For strategic reasons, a decision was made initially to maintain an embargo on the collection for the first three years. The main objective was to reach a critical sample mass to enable large-scale studies to begin starting with the first call for proposals. The embargo ended on April 15, 2015.
Since the end of 2014, members of the national and international scientific community, from both academia and industry, have had access to CRYOSTEM collection via annual calls for proposals. Calls for projects are ruled by general terms that specify for both CRYOSTEM and investigators their commitments and obligations, intellectual property management, terms and conditions of sample access and use, schedule and overall organization, dispute settlement, and a sample provision pricing list. The general terms are sufficiently exhaustive to lighten licensing procedures and avoid having to write licensing contracts. General terms are appended to a well-defined and detailed application file that summarizes all administrative and scientific details.

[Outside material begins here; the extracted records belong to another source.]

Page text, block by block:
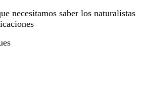
necesitamos saber los naturalistas
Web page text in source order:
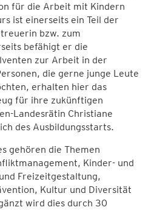
für die Arbeit mit Kindern
ist einerseits ein Teil der
bzw. zum
befähigt er die
zur Arbeit in der
die gerne junge Leute
erhalten hier das
für ihre zukünftigen
Landesrätin Christiane
des Ausbildungsstarts.
gehören die Themen
Kinder- und
Freizeitgestaltung,
Kultur und Diversität
wird dies durch 30
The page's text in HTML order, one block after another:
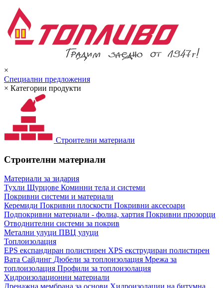
×
Специални предложения
× Категории продукти
Строителни материали
Строителни материали
Материали за зидария
Тухли Щурцове Коминни тела и системи
Покривни системи и материали
Керемиди Покривни плоскости Покривни аксесоари
Подпокривни материали - фолиа, хартия Покривни прозорци
Отводнителни системи за покрив
Метални улуци ПВЦ улуци
Топлоизолация
EPS експандиран полистирен XPS екструдиран полистирен
Вата Сайдинг Дюбели за топлоизолация Мрежа за
топлоизолация Профили за топлоизолация
Хидроизолационни материали
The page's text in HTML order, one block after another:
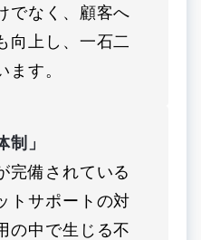
でなく、顧客へ
向上し、一石二
す。
制」
完備されている
トサポートの対
の中で生じる不
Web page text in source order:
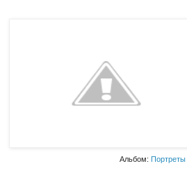
Альбом: Портреты

Investigators submit an application file describing the purpose of their project, all the administrative and scientific details needed for evaluation. The file specifies also the selection criteria of patients and samples required for the project and the number of aliquots. The number of aliquots needed is not limited but has to be justified and should be consistent with the project. Applications are first pre-assessed by CRYOSTEM Scientific Board, and then forwarded to international experts for review. The Scientific Board is responsible for the final selection based on the scores awarded by the reviewers. Once selected, investigators must comply with the general terms of the call for projects by signing an agreement form. Following interviews with investigators to determine sample type, number and characteristics, sample provision is coordinated by CRYOSTEM project managers.
Access costs to the collection are reviewed annually and included in the general terms for each call for projects, defining the financial conditions under which access to biological samples and clinical data can be obtained. These costs include pre-analytical processing fees, sample selection, destocking, associated clinical data export, and collection durability. They allow for BRCs to be compensated for sample retrieval and control, transplanting units for blood sample management, SFGM-TC for clinical data management, and CRYOSTEM for sample selection and centralization.

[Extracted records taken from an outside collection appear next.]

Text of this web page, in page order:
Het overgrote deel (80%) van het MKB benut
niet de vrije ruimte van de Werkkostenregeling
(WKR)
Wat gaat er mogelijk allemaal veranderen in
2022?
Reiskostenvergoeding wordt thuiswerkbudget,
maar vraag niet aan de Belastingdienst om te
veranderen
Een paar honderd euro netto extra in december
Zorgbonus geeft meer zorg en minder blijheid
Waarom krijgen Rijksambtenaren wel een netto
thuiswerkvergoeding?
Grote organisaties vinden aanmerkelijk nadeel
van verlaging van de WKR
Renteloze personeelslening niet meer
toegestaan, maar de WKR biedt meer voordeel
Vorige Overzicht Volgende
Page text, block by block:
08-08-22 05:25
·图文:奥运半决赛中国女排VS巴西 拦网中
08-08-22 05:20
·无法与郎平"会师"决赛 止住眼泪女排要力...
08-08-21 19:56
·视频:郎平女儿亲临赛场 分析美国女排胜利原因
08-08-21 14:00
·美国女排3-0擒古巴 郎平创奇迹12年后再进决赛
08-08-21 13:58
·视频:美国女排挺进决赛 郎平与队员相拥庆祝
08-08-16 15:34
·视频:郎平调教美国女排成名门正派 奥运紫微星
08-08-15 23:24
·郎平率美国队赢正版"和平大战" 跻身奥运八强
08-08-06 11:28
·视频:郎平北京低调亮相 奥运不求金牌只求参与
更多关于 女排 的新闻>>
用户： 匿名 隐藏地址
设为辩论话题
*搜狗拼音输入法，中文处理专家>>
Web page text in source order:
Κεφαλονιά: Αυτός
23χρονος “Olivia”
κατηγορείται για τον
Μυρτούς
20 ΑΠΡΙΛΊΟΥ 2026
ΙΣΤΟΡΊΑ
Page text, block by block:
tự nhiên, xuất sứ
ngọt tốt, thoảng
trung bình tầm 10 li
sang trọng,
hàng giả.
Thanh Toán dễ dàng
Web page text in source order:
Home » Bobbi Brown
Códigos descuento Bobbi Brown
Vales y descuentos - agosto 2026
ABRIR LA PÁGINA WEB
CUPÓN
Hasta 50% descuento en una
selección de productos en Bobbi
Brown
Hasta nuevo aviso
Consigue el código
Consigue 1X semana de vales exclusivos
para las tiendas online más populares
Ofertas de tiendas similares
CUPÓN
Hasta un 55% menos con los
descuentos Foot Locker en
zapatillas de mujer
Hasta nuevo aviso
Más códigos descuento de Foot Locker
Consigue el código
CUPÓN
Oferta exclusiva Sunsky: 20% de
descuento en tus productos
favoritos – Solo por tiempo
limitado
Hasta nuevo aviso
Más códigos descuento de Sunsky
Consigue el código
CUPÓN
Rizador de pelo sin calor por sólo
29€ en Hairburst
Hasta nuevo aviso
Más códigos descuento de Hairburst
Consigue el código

General terms and application file of the ongoing call for projects are available and downloadable on CRYOSTEM website (www.cryostem.org).
(4) Reuse potential
Investigators could have access CRYOSTEM biological resources to lead fundamental or translational researches directly in the field of HSCT complications or in fields related to HSCT (hematology, cancerology, immunology, infectiology…). CRYOSTEM samples and data could be used for retrospective studies: for example to validate preliminary results obtained in smaller and/or local cohorts or in murine models, to evaluate efficacy of drugs under development….

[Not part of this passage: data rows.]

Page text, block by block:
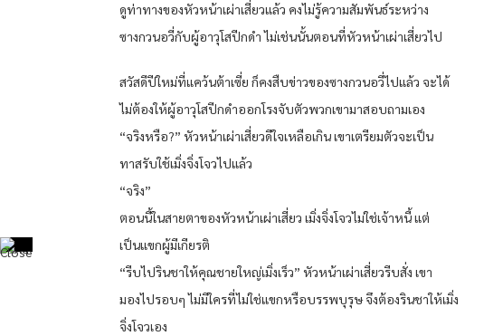
ดูท่าทางของหัวหน้าเผ่าเสี่ยวแล้ว คงไม่รู้ความสัมพันธ์ระหว่าง
ซางกวนอวี่กับผู้อาวุโสปีกดำ ไม่เช่นนั้นตอนที่หัวหน้าเผ่าเสี่ยวไป
สวัสดีปีใหม่ที่แคว้นต้าเซี่ย ก็คงสืบข่าวของซางกวนอวี่ไปแล้ว จะได้
ไม่ต้องให้ผู้อาวุโสปีกดำออกโรงจับตัวพวกเขามาสอบถามเอง
“จริงหรือ?” หัวหน้าเผ่าเสี่ยวดีใจเหลือเกิน เขาเตรียมตัวจะเป็น
ทาสรับใช้เมิ่งจิ่งโจวไปแล้ว
“จริง”
ตอนนี้ในสายตาของหัวหน้าเผ่าเสี่ยว เมิ่งจิ่งโจวไม่ใช่เจ้าหนี้ แต่
เป็นแขกผู้มีเกียรติ
“รีบไปรินชาให้คุณชายใหญ่เมิ่งเร็ว” หัวหน้าเผ่าเสี่ยวรีบสั่ง เขา
มองไปรอบๆ ไม่มีใครที่ไม่ใช่แขกหรือบรรพบุรุษ จึงต้องรินชาให้เมิ่ง
จิ่งโจวเอง
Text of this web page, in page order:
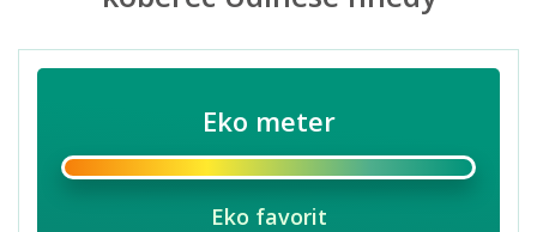
Eko meter
Eko favorit
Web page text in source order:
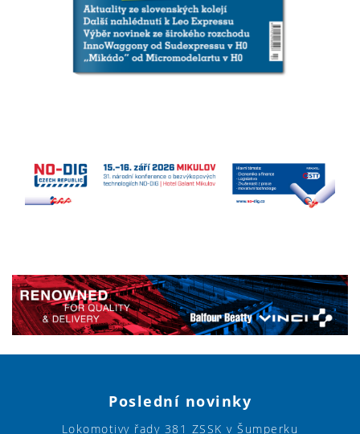
Poslední novinky
Lokomotivy řady 381 ZSSK v Šumperku
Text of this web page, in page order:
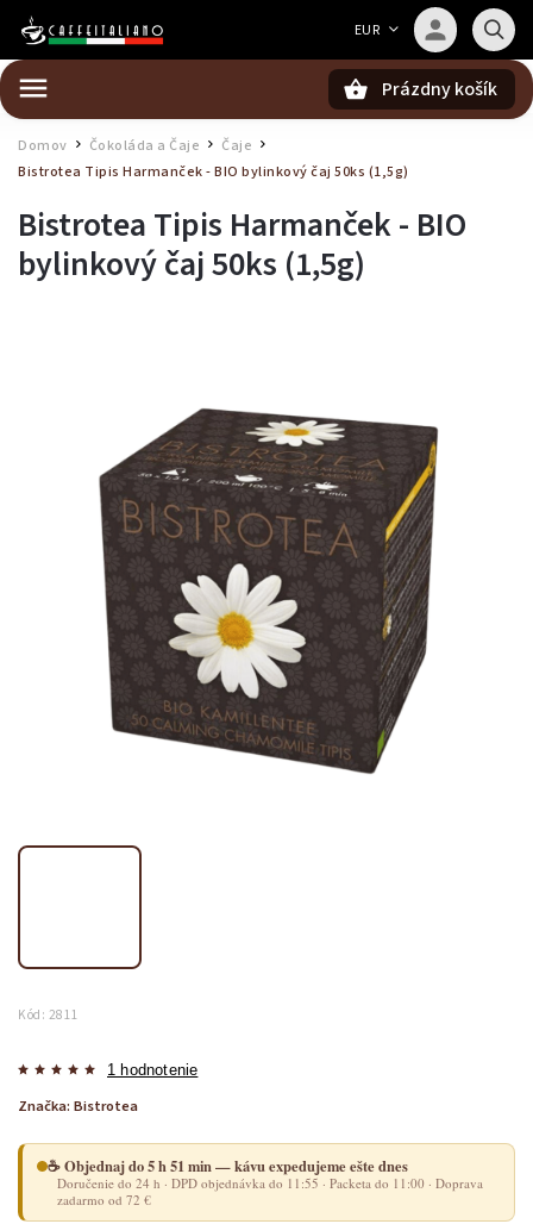
EUR
Prázdny košík
Domov Čokoláda a Čaje / Čaje /
Bistrotea Tipis Harmanček - BIO bylinkový čaj 50ks (1,5g)
Bistrotea Tipis Harmanček - BIO
bylinkový čaj 50ks (1,5g)
Kód: 2811
1 hodnotenie
Značka: Bistrotea
☕ Objednaj do 5 h 51 min — kávu expedujeme ešte dnes
Doručenie do 24 h · DPD objednávka do 11:55 · Packeta do 11:00 · Doprava
zadarmo od 72 €
Barista — poradca Caffeitaliano
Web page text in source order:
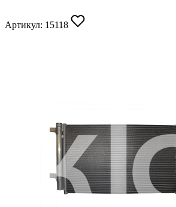
Артикул: 15118
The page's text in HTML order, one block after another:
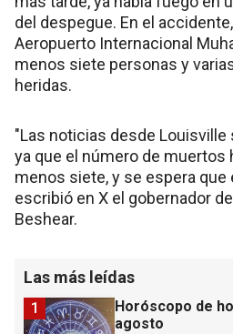
del despegue. En el
Aeropuerto Internacional
menos siete personas y
heridas.
"Las noticias desde
ya que el número de muertos
menos siete, y se espera que
escribió en X el gobernador
Beshear.
Las más leídas
Horóscopo de
agosto
1
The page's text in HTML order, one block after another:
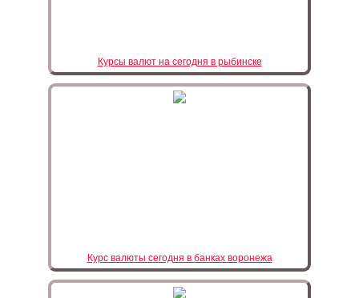
Курсы валют на сегодня в рыбинске
Курс валюты сегодня в банках воронежа

Once selected, investigators have access to CRYOSTEM biological resources according to their selection criteria and the availability. Biological samples and associated clinical data have to be used within the scope for which CRYOSTEM has given its approval. Investigators could, within a period of 36 months following the end of their projects, ask for authorization from CRYOSTEM to use the biological resources for another research project. The new project must be submitted beforehand to CRYOSTEM Scientific Committee, who decides to reuse the biological resources for an additional scope.
Since 2015, and as of May 2019, almost 6,600 aliquots (around 4% of the collection) have been provided to researchers for the implementation of 9 national and international projects.